*TASK DETAILS:* Could you transcribe all the entries exactly, omitting the pictures?

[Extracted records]
———
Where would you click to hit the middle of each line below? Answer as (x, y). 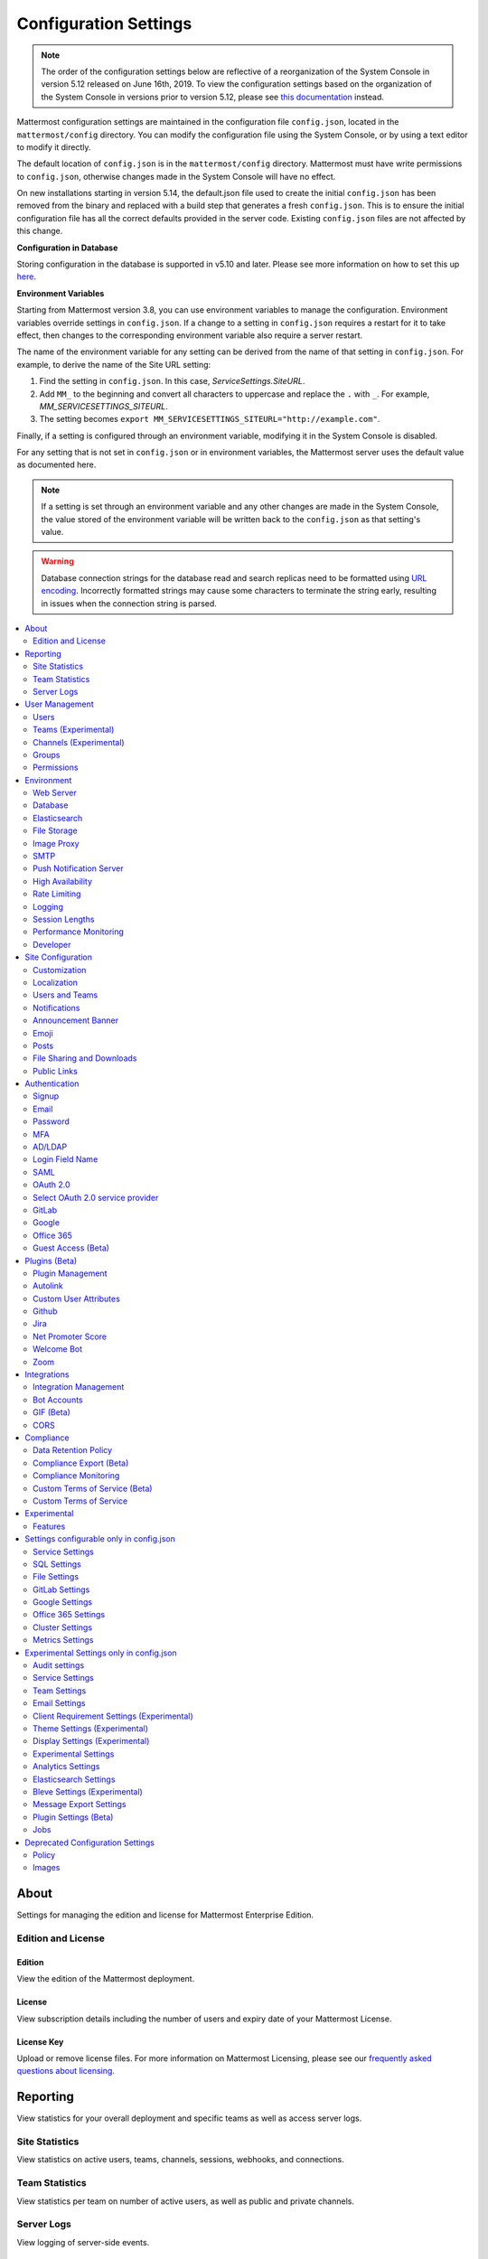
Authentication (52, 1083)
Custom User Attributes (77, 1298)
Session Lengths (64, 919)
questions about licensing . (66, 2071)
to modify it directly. (54, 147)
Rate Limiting (57, 894)
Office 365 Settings (69, 1615)
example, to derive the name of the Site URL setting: (114, 364)
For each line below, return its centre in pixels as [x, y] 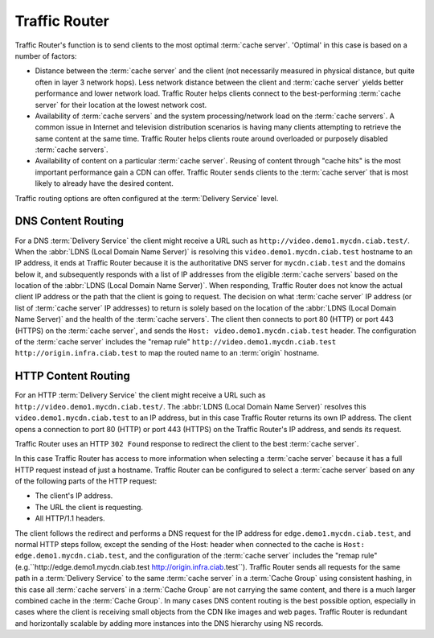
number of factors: [46, 56]
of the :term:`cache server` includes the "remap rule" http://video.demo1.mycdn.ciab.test [176, 342]
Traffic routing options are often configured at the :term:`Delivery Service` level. [147, 198]
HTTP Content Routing [72, 376]
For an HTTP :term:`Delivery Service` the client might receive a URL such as [140, 395]
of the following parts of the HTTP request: [86, 481]
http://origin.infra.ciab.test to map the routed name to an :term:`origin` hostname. [167, 353]
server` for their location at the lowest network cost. [121, 105]
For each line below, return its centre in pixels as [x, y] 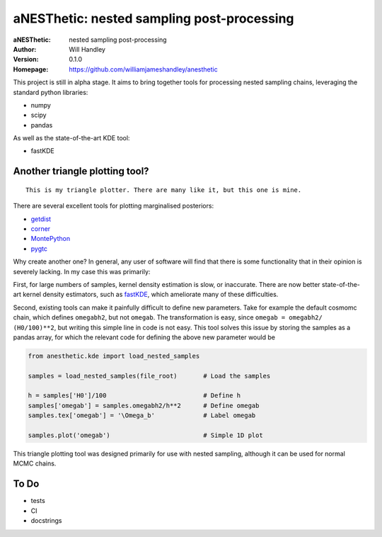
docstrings [46, 521]
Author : [25, 49]
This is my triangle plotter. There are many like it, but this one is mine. [164, 190]
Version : [26, 60]
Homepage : [31, 69]
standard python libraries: [51, 92]
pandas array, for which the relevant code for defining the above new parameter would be [144, 337]
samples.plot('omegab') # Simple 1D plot [145, 435]
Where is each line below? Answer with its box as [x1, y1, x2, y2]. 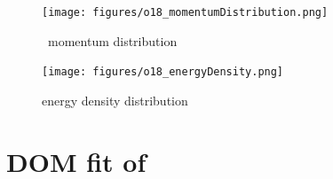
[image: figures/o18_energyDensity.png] [42, 66, 284, 79]
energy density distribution [42, 90, 188, 109]
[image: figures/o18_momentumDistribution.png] [42, 6, 329, 19]
———
*TASK SOLUTION:*
Where would you click to hit the middle of each line below? Answer as (x, y). 
Authentication (52, 1083)
Custom User Attributes (77, 1298)
Session Lengths (64, 919)
questions about licensing . (66, 2071)
to modify it directly. (54, 147)
Rate Limiting (57, 894)
Office 365 Settings (69, 1615)
example, to derive the name of the Site URL setting: (114, 364)
For each line below, return its centre in pixels as [x, y] 
number of factors: [46, 56]
of the :term:`cache server` includes the "remap rule" http://video.demo1.mycdn.ciab.test [176, 342]
Traffic routing options are often configured at the :term:`Delivery Service` level. [147, 198]
HTTP Content Routing [72, 376]
For an HTTP :term:`Delivery Service` the client might receive a URL such as [140, 395]
of the following parts of the HTTP request: [86, 481]
http://origin.infra.ciab.test to map the routed name to an :term:`origin` hostname. [167, 353]
server` for their location at the lowest network cost. [121, 105]
For each line below, return its centre in pixels as [x, y] 
docstrings [46, 521]
Author : [25, 49]
This is my triangle plotter. There are many like it, but this one is mine. [164, 190]
Version : [26, 60]
Homepage : [31, 69]
standard python libraries: [51, 92]
pandas array, for which the relevant code for defining the above new parameter would be [144, 337]
samples.plot('omegab') # Simple 1D plot [145, 435]
Where is each line below? Answer with its box as [x1, y1, x2, y2]. 
[image: figures/o18_energyDensity.png] [42, 66, 284, 79]
energy density distribution [42, 90, 188, 109]
[image: figures/o18_momentumDistribution.png] [42, 6, 329, 19]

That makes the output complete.